WHAT IS REQUIRED: Your copy of the listing should match it exactly, only without pictures.

☆ ☆ ☆ ☆ ☆

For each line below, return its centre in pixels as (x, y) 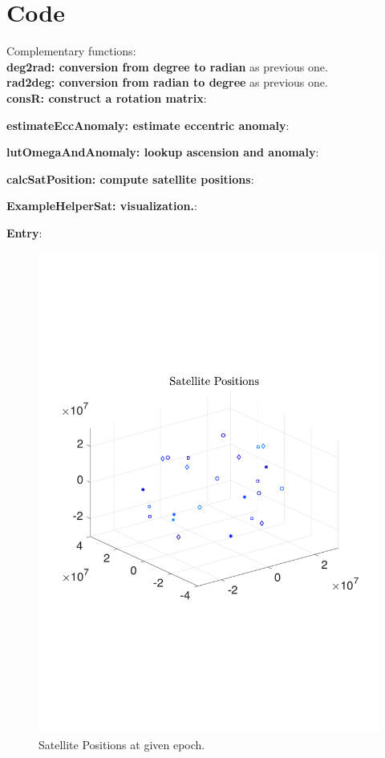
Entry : (24, 232)
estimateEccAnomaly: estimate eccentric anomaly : (148, 125)
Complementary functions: (71, 51)
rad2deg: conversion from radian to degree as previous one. (167, 82)
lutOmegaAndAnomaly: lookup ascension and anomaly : (163, 152)
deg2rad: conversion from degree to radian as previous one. (167, 66)
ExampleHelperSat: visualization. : (102, 206)
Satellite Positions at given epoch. (122, 744)

☆ ☆ ☆ ☆ ☆

RESPONSE:
For each line below, return its centre in pixels as (x, y) 
Entry : (24, 232)
estimateEccAnomaly: estimate eccentric anomaly : (148, 125)
Complementary functions: (71, 51)
rad2deg: conversion from radian to degree as previous one. (167, 82)
lutOmegaAndAnomaly: lookup ascension and anomaly : (163, 152)
deg2rad: conversion from degree to radian as previous one. (167, 66)
ExampleHelperSat: visualization. : (102, 206)
Satellite Positions at given epoch. (122, 744)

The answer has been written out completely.